TASK TO CARRY OUT:
From the line that contains "The page's text" through the last line of the data, copy everything exactly and nothing else, omitting the pictures.

RECORDS FOR THE EXERCISE:
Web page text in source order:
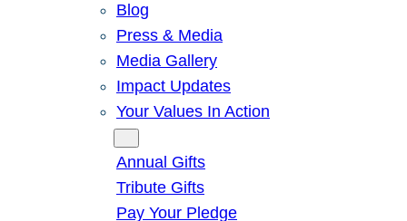
Blog
Press & Media
Media Gallery
Impact Updates
Your Values In Action
Annual Gifts
Tribute Gifts
Pay Your Pledge
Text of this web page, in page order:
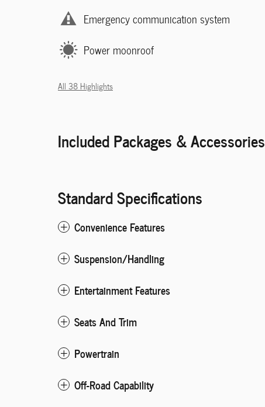
Emergency communication system
Power moonroof
All 38 Highlights
Included Packages & Accessories
Standard Specifications
Convenience Features
Suspension/Handling
Entertainment Features
Seats And Trim
Powertrain
Off-Road Capability
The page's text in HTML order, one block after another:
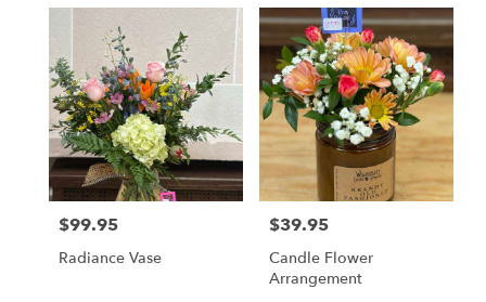
Price:
$99.95
Radiance Vase
Price:
$39.95
Candle Flower
Arrangement

SOLUTION FOR THIS PROBLEM:
The page's text in HTML order, one block after another:
Price:
$99.95
Radiance Vase
Price:
$39.95
Candle Flower
Arrangement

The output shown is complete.